What is Machine Learning?
Two definitions of Machine Learning are offered. Arthur Samuel described it as: "the field of study that gives computers the ability to learn without being explicitly programmed." This is an older, informal definition.
Tom Mitchell provides a more modern definition: "A computer program is said to learn from experience E with respect to some class of tasks T and performance measure P, if its performance at tasks in T, as measured by P, improves with experience E."
Example: playing checkers.
E = the experience of playing many games of checkers
T = the task of playing checkers.
P = the probability that the program will win the next game.
Machine Learning is used everywhere, you might be benefiting from it without even knowing. For example:
- Facebook photo face recognition on your friends
- Email spam detection
- Web search engines such as Google and Bing
Machine Learning is a field that grew out of A.I. We are capable of writing simple A.I. programs to do tasks such as finding the shortest path between two points. However, we have no idea how to write efficient and accurate programs to perform tasks like facial recognition, email spam detection and web search. Therefore we train machines to learn on their own how to perform those tasks, hence the emergence of Machine Learning popularity.
There are two main applications for machine learning right now. First being database mining. Large online service providers such as ebay, Facebook, Netflix continue to collect large amount of user data. They use machine learning to understand their users better and to serve them better. How else do you think Netflix is able to recommend the next movie for millions of users? Medical research facilities also use machine learning to find correlation in medical records so they can understand disease better and possibly mitigate the onset of some diseases. Machine learning is also applied in genome projects where researchers decode the human gene sequence.
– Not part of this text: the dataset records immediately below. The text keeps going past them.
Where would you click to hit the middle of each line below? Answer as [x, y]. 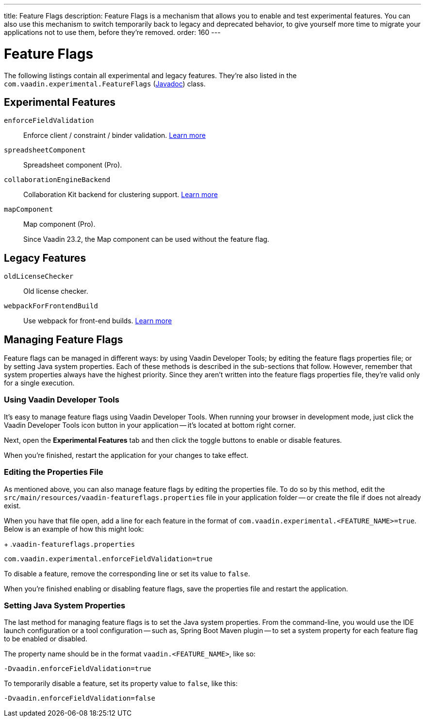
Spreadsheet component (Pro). [73, 165]
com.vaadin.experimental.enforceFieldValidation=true [108, 559]
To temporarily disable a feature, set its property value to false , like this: [121, 684]
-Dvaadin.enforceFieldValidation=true [78, 669]
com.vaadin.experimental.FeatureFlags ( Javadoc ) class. [105, 84]
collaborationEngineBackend [57, 180]
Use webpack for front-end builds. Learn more [98, 321]
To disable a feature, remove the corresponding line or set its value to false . [127, 573]
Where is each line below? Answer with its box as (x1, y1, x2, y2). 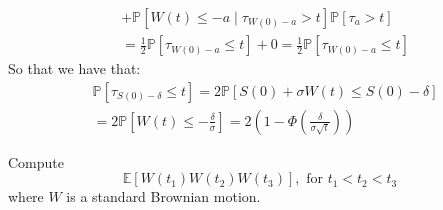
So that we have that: (8, 58, 141, 79)
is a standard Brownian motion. (66, 186, 261, 207)
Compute (8, 151, 64, 172)
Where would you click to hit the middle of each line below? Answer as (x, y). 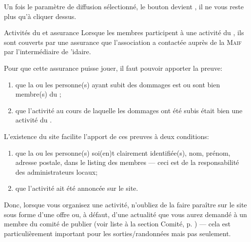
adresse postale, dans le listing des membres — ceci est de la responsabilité (127, 162)
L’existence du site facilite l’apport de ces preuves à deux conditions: (106, 136)
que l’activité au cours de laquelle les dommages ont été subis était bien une (129, 110)
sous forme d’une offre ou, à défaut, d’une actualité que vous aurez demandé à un (125, 214)
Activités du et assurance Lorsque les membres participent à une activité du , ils (124, 32)
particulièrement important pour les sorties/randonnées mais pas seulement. (117, 233)
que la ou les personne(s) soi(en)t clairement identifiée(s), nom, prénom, (123, 152)
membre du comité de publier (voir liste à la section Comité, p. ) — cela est (117, 224)
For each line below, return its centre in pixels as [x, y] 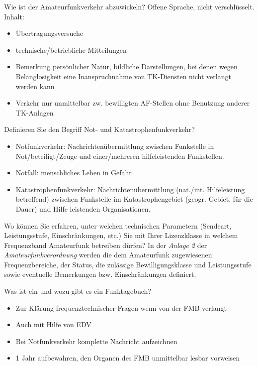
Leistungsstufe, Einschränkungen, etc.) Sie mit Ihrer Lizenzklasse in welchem [121, 235]
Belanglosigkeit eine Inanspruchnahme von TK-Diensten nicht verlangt [123, 76]
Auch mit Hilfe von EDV [53, 324]
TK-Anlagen [35, 112]
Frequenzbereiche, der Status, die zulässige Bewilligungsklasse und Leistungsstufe [128, 264]
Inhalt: [14, 16]
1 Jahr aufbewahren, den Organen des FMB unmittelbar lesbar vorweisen [128, 358]
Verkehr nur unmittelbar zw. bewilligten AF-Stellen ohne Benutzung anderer [133, 103]
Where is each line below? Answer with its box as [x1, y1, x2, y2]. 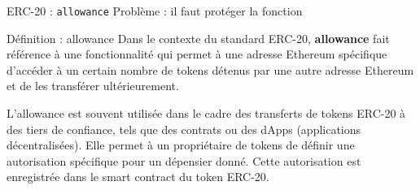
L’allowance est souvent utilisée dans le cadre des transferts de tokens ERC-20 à [7, 105, 406, 122]
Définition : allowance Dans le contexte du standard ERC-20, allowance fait [7, 29, 390, 46]
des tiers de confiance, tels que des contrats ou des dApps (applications [7, 120, 361, 137]
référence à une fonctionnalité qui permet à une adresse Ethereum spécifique [7, 45, 387, 63]
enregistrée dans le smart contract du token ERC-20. [7, 168, 269, 185]
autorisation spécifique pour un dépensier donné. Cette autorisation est [7, 152, 361, 169]
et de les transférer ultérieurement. [7, 77, 179, 94]
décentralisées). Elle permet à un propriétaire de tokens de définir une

The other application is to use machine learning to perform tasks that we cannot program by hand. Autonomous driving uses Machine Learning to teach computers how to drive. Machine Learning is used in Natural Language Processing so you can speak to a bot as if they are humans. Computer vision uses Machine Learning so they can identify a cat in a picture.
In general, any machine learning problem can be assigned to one of two broad classifications:
Supervised learning and Unsupervised learning.